> _EXERCISE MATERIAL_
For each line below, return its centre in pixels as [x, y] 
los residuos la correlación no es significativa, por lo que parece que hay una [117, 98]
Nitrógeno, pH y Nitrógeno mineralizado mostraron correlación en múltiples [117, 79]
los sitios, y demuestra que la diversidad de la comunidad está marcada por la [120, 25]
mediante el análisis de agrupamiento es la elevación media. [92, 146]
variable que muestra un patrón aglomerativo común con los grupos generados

...

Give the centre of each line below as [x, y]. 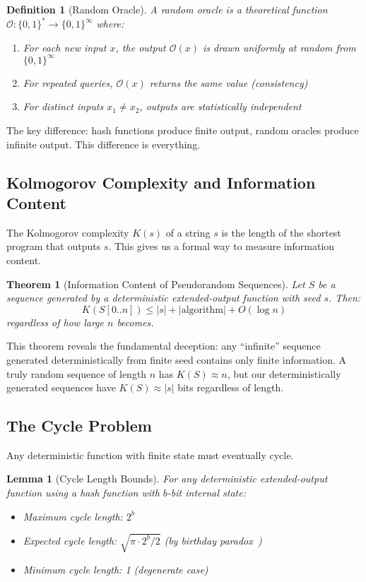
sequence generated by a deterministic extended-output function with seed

==

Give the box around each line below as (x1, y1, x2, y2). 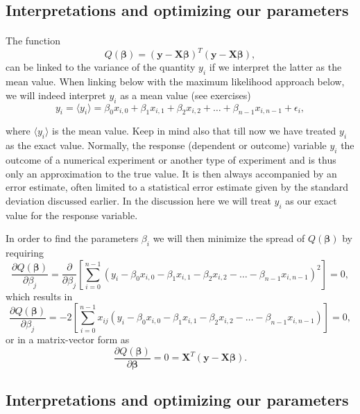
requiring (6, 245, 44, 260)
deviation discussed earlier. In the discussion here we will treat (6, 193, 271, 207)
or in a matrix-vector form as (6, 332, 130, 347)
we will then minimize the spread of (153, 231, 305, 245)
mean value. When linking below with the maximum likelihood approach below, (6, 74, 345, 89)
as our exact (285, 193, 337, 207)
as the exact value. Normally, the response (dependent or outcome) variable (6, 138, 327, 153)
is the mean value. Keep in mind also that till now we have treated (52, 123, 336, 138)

> _WORK TASK_
Wherever the line holding "For each line" falls in the entries above, copy exactly from it through the line holding "variable que muestra", inclusive, and add nothing.

> _REPLY TO THE EXERCISE_
For each line below, return its centre in pixels as [x, y] 
los residuos la correlación no es significativa, por lo que parece que hay una [117, 98]
Nitrógeno, pH y Nitrógeno mineralizado mostraron correlación en múltiples [117, 79]
los sitios, y demuestra que la diversidad de la comunidad está marcada por la [120, 25]
mediante el análisis de agrupamiento es la elevación media. [92, 146]
variable que muestra un patrón aglomerativo común con los grupos generados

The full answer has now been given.